Engure Municipality, the Valgums Lake

Location of the monument:

Latitude: 56.997150
Longitude: 23.317927

At the beginning of July 1941, when the German army entered Tukums, Jews were ordered to gather in the synagogue of the town in Elizabetes Street, which became the place, where Jews stayed until the action started. In Tukums murdering of Jews began approximately in mid–July, when people in groups of 20 were brought in trucks to the selected site of massacre – a forest in the vicinity of the Valgums Lake, where a commando of murderers, set up by the local self–defence unit, shot them.

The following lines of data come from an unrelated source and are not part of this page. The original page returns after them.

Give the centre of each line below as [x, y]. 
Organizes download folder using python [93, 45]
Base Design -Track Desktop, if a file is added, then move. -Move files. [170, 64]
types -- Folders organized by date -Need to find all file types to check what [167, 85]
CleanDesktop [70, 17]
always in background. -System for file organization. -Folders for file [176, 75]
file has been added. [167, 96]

After World War II, in the mid–1950s, Jews erected a monument with an inscription in Latvian and Russian in the place of massacre. Levi Lichtenstein, the Rabbi of Tukums, who was identified among the remains of the deceased, was reinterred in the Tukums Jewish Cemetery.

Further reading:

  • Meler M. Jewish Latvia: Sites to Remember. Tel-Aviv: Association of Latvian and Estonian Jews in Israel, 2013.
  • Ezergailis A. The Holocaust in Latvia, 1941-1944: The Missing Center. Riga: The Historical Institute of Latvia; Washington, DC: US Holocaust Memorial Museum, 1996.